Радуница - стр. 17
– Ворону я не боюсь! – воинственно сжав кулачки, говорит мальчик. – Если она на меня каркнет, я возьму дедушкин посошок и ка-а-ак трахну её по башке!
– А она ещё раньше каркнет на тебя – ты и стрелишь в штаны, как с горохового супу! – подзуживает бабушка, и от глаз ветвятся морщинки, как лучики от закатного солнышка.
Зачем бабушка насмешничает над ним? Зачем роняет такие горькие, как полынь за огородом, слова?
– Не-ка, не бухну! – возмущается мальчик, и у него даже спирает дух от бабушкиной несправедливости. – Я тот раз дрался с ними! Они прилетели клювать свиные хвосты на заборе, а я их прогнал… Ты, бабка, не видала, а трёкаешь своим пустым языком!
– Дак я чем знала, парень?! Я бы знала, дак не говрела, а ты же молчишь – и я ничем ничего…
На ночь Клавдия Еремеевна напихивала прожорливую печку трескучими сырыми поленьями, аж алел разрезанной свёклой бочок буржуйки. В животе мальчика, как в печи, было сытно и тепло – тарелку драников со сметаной умял за ужином. И было темно, лишь в кухне горела несильная лампочка, похожая на луковку, и освещала мальчику путь до ведра…

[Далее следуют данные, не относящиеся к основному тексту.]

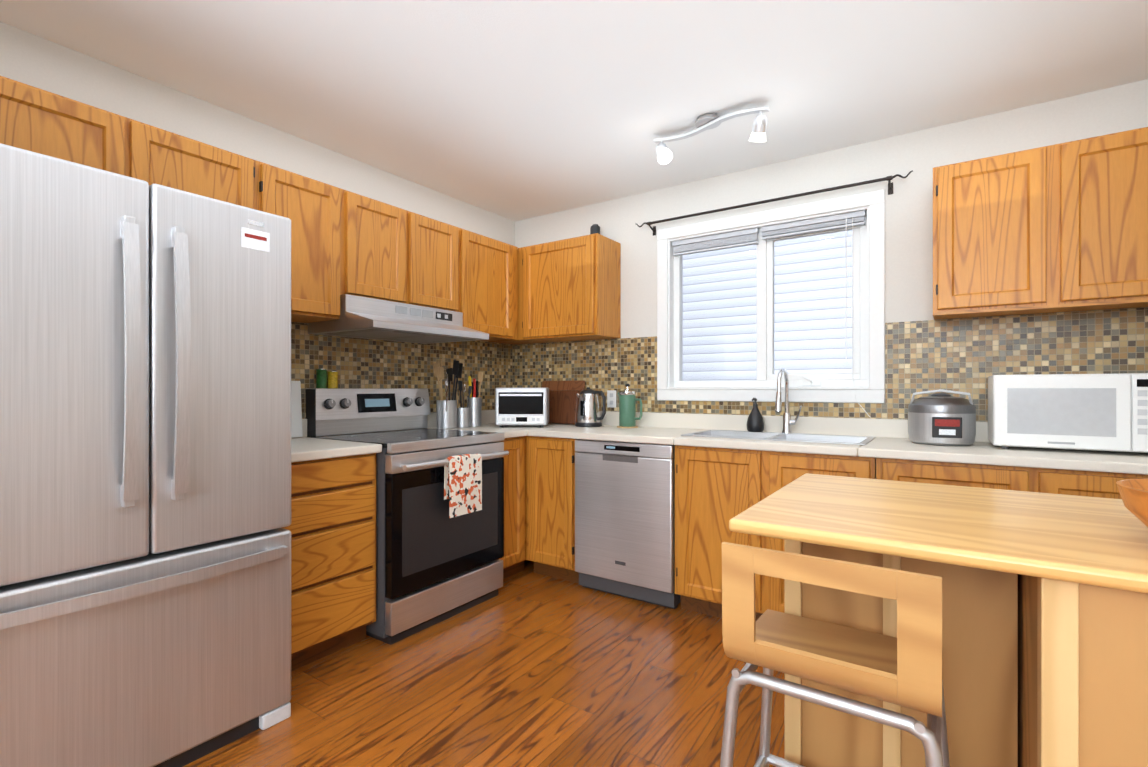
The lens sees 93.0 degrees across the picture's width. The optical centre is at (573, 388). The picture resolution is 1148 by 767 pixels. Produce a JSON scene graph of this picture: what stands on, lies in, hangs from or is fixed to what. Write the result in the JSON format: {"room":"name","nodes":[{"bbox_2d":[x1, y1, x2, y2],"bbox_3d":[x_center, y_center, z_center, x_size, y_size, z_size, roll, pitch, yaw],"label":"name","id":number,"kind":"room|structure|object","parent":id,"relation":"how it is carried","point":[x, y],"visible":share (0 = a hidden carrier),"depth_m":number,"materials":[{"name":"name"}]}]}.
{"room":"kitchen","nodes":[
{"label":"kitchen","id":0,"kind":"room"},
{"bbox_2d":[0,22,514,344],"bbox_3d":[-2.176,-0.065,1.766,0.100,2.450,6.170,0,0,34],"label":"wall","id":1,"kind":"structure","parent":0,"point":[30,59],"depth_m":2.46,"materials":[{"name":"paint"}]},
{"bbox_2d":[0,76,517,341],"bbox_3d":[-1.263,-0.660,2.733,0.320,0.640,2.696,0,0,34],"label":"upper cabinet","id":2,"kind":"object","parent":1,"relation":"attached to","point":[343,241],"visible":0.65,"depth_m":2.55,"materials":[{"name":"brown wood"}]},
{"bbox_2d":[308,294,488,343],"bbox_3d":[-0.937,-0.370,2.992,0.548,0.175,0.775,0,0,34],"label":"range hood","id":3,"kind":"object","parent":2,"relation":"attached to","point":[368,318],"visible":1,"depth_m":2.82,"materials":[{"name":"silver metal"}]},
{"bbox_2d":[291,322,514,437],"bbox_3d":[-1.068,-0.039,3.301,0.008,0.598,2.185,0,0,34],"label":"backsplash","id":4,"kind":"structure","parent":1,"relation":"attached to","point":[358,363],"depth_m":3.29,"materials":[{"name":"tile"}]},
{"bbox_2d":[183,560,784,766],"bbox_3d":[-0.680,1.190,0.749,3.720,0.060,6.170,0,0,34],"label":"floor","id":5,"kind":"structure","parent":0,"point":[527,667],"depth_m":2.06,"materials":[{"name":"brown wood"}]},
{"bbox_2d":[0,143,290,766],"bbox_3d":[-1.529,0.279,1.795,0.858,1.762,0.815,0,0,34],"label":"fridge","id":6,"kind":"object","parent":5,"relation":"on","point":[145,470],"visible":1,"depth_m":1.55,"materials":[{"name":"grey metal"}]},
{"bbox_2d":[282,453,375,670],"bbox_3d":[-1.277,0.726,2.437,0.610,0.868,0.500,0,0,34],"label":"drawer stack","id":7,"kind":"object","parent":5,"relation":"on","point":[332,527],"visible":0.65,"depth_m":2.29,"materials":[{"name":"brown wood"}]},
{"bbox_2d":[291,419,381,462],"bbox_3d":[-1.268,0.222,2.430,0.633,0.133,0.507,0,0,34],"label":"countertop","id":8,"kind":"structure","parent":7,"relation":"on","point":[304,448],"depth_m":2.36,"materials":[{"name":"laminate"}]},
{"bbox_2d":[291,381,302,437],"bbox_3d":[-1.505,0.103,2.598,0.028,0.284,0.420,0,0,34],"label":"board","id":9,"kind":"object","parent":8,"relation":"on","point":[296,419],"visible":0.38,"depth_m":2.75,"materials":[{"name":"plastic"}]},
{"bbox_2d":[306,389,508,644],"bbox_3d":[-0.858,0.580,2.919,0.764,1.160,0.761,0,0,34],"label":"range","id":10,"kind":"object","parent":5,"relation":"on","point":[439,523],"visible":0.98,"depth_m":2.71,"materials":[{"name":"grey metal"}]},
{"bbox_2d":[316,369,326,387],"bbox_3d":[-1.326,-0.053,2.861,0.053,0.102,0.053,0,0,34],"label":"can","id":11,"kind":"object","parent":10,"relation":"on","point":[321,378],"visible":0.98,"depth_m":2.84,"materials":[{"name":"green metal"}]},
{"bbox_2d":[327,371,337,387],"bbox_3d":[-1.290,-0.048,2.914,0.053,0.092,0.053,0,0,34],"label":"can","id":12,"kind":"object","parent":10,"relation":"on","point":[332,379],"visible":1,"depth_m":2.89,"materials":[{"name":"yellow metal"}]},
{"bbox_2d":[499,436,578,582],"bbox_3d":[-0.306,0.726,3.550,0.963,0.868,0.893,0,0,34],"label":"base cabinet","id":13,"kind":"object","parent":5,"relation":"on","point":[539,502],"visible":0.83,"depth_m":3.26,"materials":[{"name":"brown wood"}]},
{"bbox_2d":[424,410,526,437],"bbox_3d":[-0.619,0.221,3.377,0.640,0.133,0.257,0,0,34],"label":"countertop","id":14,"kind":"structure","parent":13,"relation":"on","point":[487,416],"depth_m":3.49,"materials":[{"name":"laminate"}]},
{"bbox_2d":[433,359,462,428],"bbox_3d":[-0.795,0.030,3.419,0.171,0.436,0.142,0,0,34],"label":"utensil holder","id":15,"kind":"object","parent":14,"relation":"on","point":[447,413],"visible":1,"depth_m":3.39,"materials":[{"name":"silver metal"}]},
{"bbox_2d":[453,379,471,427],"bbox_3d":[-0.719,0.092,3.520,0.106,0.311,0.096,0,0,34],"label":"utensil holder","id":16,"kind":"object","parent":14,"relation":"on","point":[463,416],"visible":0.88,"depth_m":3.48,"materials":[{"name":"silver metal"}]},
{"bbox_2d":[467,372,482,426],"bbox_3d":[-0.654,0.068,3.603,0.104,0.361,0.092,0,0,34],"label":"holder","id":17,"kind":"object","parent":14,"relation":"on","point":[474,406],"visible":0.92,"depth_m":3.57,"materials":[{"name":"silver metal"}]},
{"bbox_2d":[527,411,1147,474],"bbox_3d":[0.816,0.221,2.942,3.503,0.133,0.638,0,0,34],"label":"countertop","id":18,"kind":"structure","parent":13,"relation":"on","point":[891,440],"depth_m":2.62,"materials":[{"name":"laminate"}]},
{"bbox_2d":[495,388,548,426],"bbox_3d":[-0.337,0.120,3.615,0.330,0.255,0.307,0,0,1],"label":"toaster oven","id":19,"kind":"object","parent":18,"relation":"on","point":[521,406],"visible":1,"depth_m":3.47,"materials":[{"name":"white plastic"}]},
{"bbox_2d":[542,380,584,423],"bbox_3d":[-0.102,0.094,3.848,0.370,0.302,0.107,0,0,34],"label":"cutting boards","id":20,"kind":"object","parent":18,"relation":"on","point":[563,401],"visible":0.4,"depth_m":3.80,"materials":[{"name":"brown wood"}]},
{"bbox_2d":[575,387,605,426],"bbox_3d":[0.112,0.119,3.603,0.225,0.258,0.180,0,0,34],"label":"kettle","id":21,"kind":"object","parent":18,"relation":"on","point":[588,412],"visible":1,"depth_m":3.55,"materials":[{"name":"silver metal"}]},
{"bbox_2d":[617,383,641,427],"bbox_3d":[0.355,0.107,3.467,0.176,0.281,0.136,0,0,34],"label":"press","id":22,"kind":"object","parent":18,"relation":"on","point":[628,399],"visible":1,"depth_m":3.43,"materials":[{"name":"green ceramic"}]},
{"bbox_2d":[681,429,875,445],"bbox_3d":[1.051,0.341,2.831,0.870,0.194,0.450,0,0,34],"label":"sink","id":23,"kind":"object","parent":18,"relation":"in","point":[826,438],"visible":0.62,"depth_m":2.87,"materials":[{"name":"white ceramic"}]},
{"bbox_2d":[747,398,763,431],"bbox_3d":[1.023,0.146,3.075,0.096,0.193,0.104,0,0,34],"label":"soap dispenser","id":24,"kind":"object","parent":23,"relation":"on","point":[755,421],"visible":1,"depth_m":3.05,"materials":[{"name":"black plastic"}]},
{"bbox_2d":[775,368,801,433],"bbox_3d":[1.138,0.066,2.895,0.107,0.356,0.230,0,0,34],"label":"faucet","id":25,"kind":"object","parent":18,"relation":"on","point":[788,422],"visible":1,"depth_m":2.96,"materials":[{"name":"silver metal"}]},
{"bbox_2d":[908,389,975,445],"bbox_3d":[1.663,0.125,2.469,0.258,0.246,0.270,0,0,34],"label":"rice cooker","id":26,"kind":"object","parent":18,"relation":"on","point":[944,419],"visible":0.98,"depth_m":2.37,"materials":[{"name":"silver metal"}]},
{"bbox_2d":[988,373,1147,452],"bbox_3d":[2.046,0.096,2.241,0.530,0.305,0.356,0,0,34],"label":"microwave","id":27,"kind":"object","parent":18,"relation":"on","point":[1103,412],"visible":1,"depth_m":2.11,"materials":[{"name":"white plastic"}]},
{"bbox_2d":[575,439,680,608],"bbox_3d":[0.420,0.727,3.217,0.603,0.866,0.601,0,0,34],"label":"dishwasher","id":28,"kind":"object","parent":5,"relation":"on","point":[624,519],"visible":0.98,"depth_m":2.95,"materials":[{"name":"grey metal"}]},
{"bbox_2d":[675,445,874,620],"bbox_3d":[1.056,0.726,2.795,0.910,0.868,0.610,0,0,34],"label":"base cabinet","id":29,"kind":"object","parent":5,"relation":"on","point":[717,490],"visible":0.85,"depth_m":2.67,"materials":[{"name":"brown wood"}]},
{"bbox_2d":[720,542,949,766],"bbox_3d":[0.539,0.733,1.118,0.435,0.858,0.405,0,0,34],"label":"bar stool","id":30,"kind":"object","parent":5,"relation":"on","point":[904,668],"visible":1,"depth_m":1.00,"materials":[{"name":"brown wood"}]},
{"bbox_2d":[729,473,1147,766],"bbox_3d":[0.995,0.714,1.104,1.140,0.893,0.740,0,0,34],"label":"kitchen island","id":31,"kind":"object","parent":5,"relation":"on","point":[1045,626],"visible":0.92,"depth_m":1.13,"materials":[{"name":"brown wood"}]},
{"bbox_2d":[1116,479,1147,526],"bbox_3d":[1.072,0.216,0.870,0.292,0.099,0.292,0,0,34],"label":"bowl","id":32,"kind":"object","parent":31,"relation":"on","point":[1134,494],"visible":1,"depth_m":0.92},
{"bbox_2d":[876,458,1147,498],"bbox_3d":[1.853,0.726,2.253,1.008,0.868,0.610,0,0,34],"label":"base cabinet","id":33,"kind":"object","parent":5,"relation":"on","point":[1076,482],"visible":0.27,"depth_m":2.05,"materials":[{"name":"brown wood"}]},
{"bbox_2d":[0,0,1147,220],"bbox_3d":[-0.680,-1.330,0.749,3.720,0.080,6.170,0,0,34],"label":"ceiling","id":34,"kind":"structure","parent":0,"point":[514,110],"depth_m":2.21,"materials":[{"name":"white paint"}]},
{"bbox_2d":[654,106,768,163],"bbox_3d":[0.640,-1.203,2.600,0.560,0.173,0.127,0,0,34],"label":"track spotlight","id":35,"kind":"object","parent":34,"relation":"attached to","point":[708,121],"visible":1,"depth_m":2.55,"materials":[{"name":"silver metal"}]},
{"bbox_2d":[515,79,1147,478],"bbox_3d":[1.038,-0.065,3.275,3.520,2.450,0.140,0,0,34],"label":"wall","id":36,"kind":"structure","parent":0,"point":[921,155],"depth_m":2.81,"materials":[{"name":"paint"}]},
{"bbox_2d":[488,233,620,344],"bbox_3d":[-0.161,-0.660,3.808,0.933,0.640,0.318,0,0,34],"label":"upper cabinet","id":37,"kind":"object","parent":36,"relation":"attached to","point":[569,289],"visible":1,"depth_m":3.58,"materials":[{"name":"brown wood"}]},
{"bbox_2d":[590,224,599,233],"bbox_3d":[0.143,-1.043,3.666,0.068,0.122,0.068,0,0,34],"label":"speaker","id":38,"kind":"object","parent":37,"relation":"on","point":[594,228],"visible":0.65,"depth_m":3.64},
{"bbox_2d":[657,189,884,416],"bbox_3d":[1.099,-0.438,3.205,1.280,1.174,0.187,0,0,34],"label":"window","id":39,"kind":"structure","parent":36,"relation":"in","point":[863,381],"depth_m":3.13,"materials":[{"name":"white paint"}]},
{"bbox_2d":[636,171,912,235],"bbox_3d":[1.049,-1.033,3.131,1.530,0.077,0.086,0,0,34],"label":"curtain rod","id":40,"kind":"object","parent":36,"relation":"attached to","point":[887,178],"visible":1,"depth_m":3.00,"materials":[{"name":"brown metal"}]},
{"bbox_2d":[515,307,1147,421],"bbox_3d":[1.000,-0.039,3.212,3.512,0.598,0.008,0,0,34],"label":"backsplash","id":41,"kind":"structure","parent":36,"relation":"attached to","point":[970,355],"depth_m":2.68,"materials":[{"name":"tile"}]},
{"bbox_2d":[607,390,615,407],"bbox_3d":[0.256,0.070,3.708,0.070,0.116,0.006,0,0,34],"label":"electrical outlet","id":42,"kind":"object","parent":41,"relation":"attached to","point":[611,398],"visible":1,"depth_m":3.71,"materials":[{"name":"white plastic"}]},
{"bbox_2d":[933,127,1147,319],"bbox_3d":[2.021,-0.659,2.325,0.815,0.662,0.318,0,0,34],"label":"upper cabinet","id":43,"kind":"object","parent":36,"relation":"attached to","point":[1061,227],"depth_m":2.22,"materials":[{"name":"brown wood"}]},
{"label":"outside","id":44,"kind":"structure","parent":0,"visible":0},
{"bbox_2d":[683,230,851,380],"bbox_3d":[2.929,-1.341,5.629,12.000,7.000,0.100,0,0,34],"label":"siding","id":45,"kind":"object","parent":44,"point":[792,330],"depth_m":6.03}
]}

И в этом-то луковом свету, под разговор поленьев в печи и бабушкино посапывание к мальчику стала приходить мама. Она становилась посреди комнаты, там, где отпечаталась на половице зелёная звезда, – простоволосая и босая, с охапкой огненно-красных цветов, опоясанных золотистой ленточкой, и в её просторном небесно-голубом платье серебрились, словно волшебные, большие и малые булавки. И он, как на свет, тянулся к маме, не боясь обжечься о цветы, вздымался на постели, а ожившая шуба хохотала и душила его в объятьях пустых рукавов. «Мама, приди!» – просил и плакал, и пинался – будто в ватную стену. Но мама, чей тонкий лик пламенел в цветах, стояла не шелохнувшись, как травинка в тихую летнюю ночь…
– Спи, Тёмка, спи! Спи, голубь… – ворожила над ним бабушка, сев рядышком и приняв к себе на колени его растрепавшуюся головку, прикладывала полиэтиленовый кулёк со снегом…
На четвёртый день болезнь пошла на излёт, выморенная редькой и малиной, а вместе с ней исчезло видение. В носу обсохло, всякую гадость из горла вытянул отвар чистотела. Только пятки «ради профялактики» жёг горчичный порошок, насыпанный в шерстяные носки, которые бабушка то и дело смачивала в тёплой воде, а мальчик украдкой вынимал из них ноги и блаженно шевелил пальцами. Не видя мамы, он теперь всё чаще думал об отце. О нём помнилось: чёрные задиристые усы, аккуратно сведённые в скобку на подбородке, фанерные петухи, которых вырезал лобзиком, обтачивал шкуркой и красил, да любимая песенка «Уеду в деревню, заведу непременно корову…». Он и уехал, но не в деревню, а к себе на Украину, где в одиночестве несобранных вишен доживала своё горькое мать-старушка.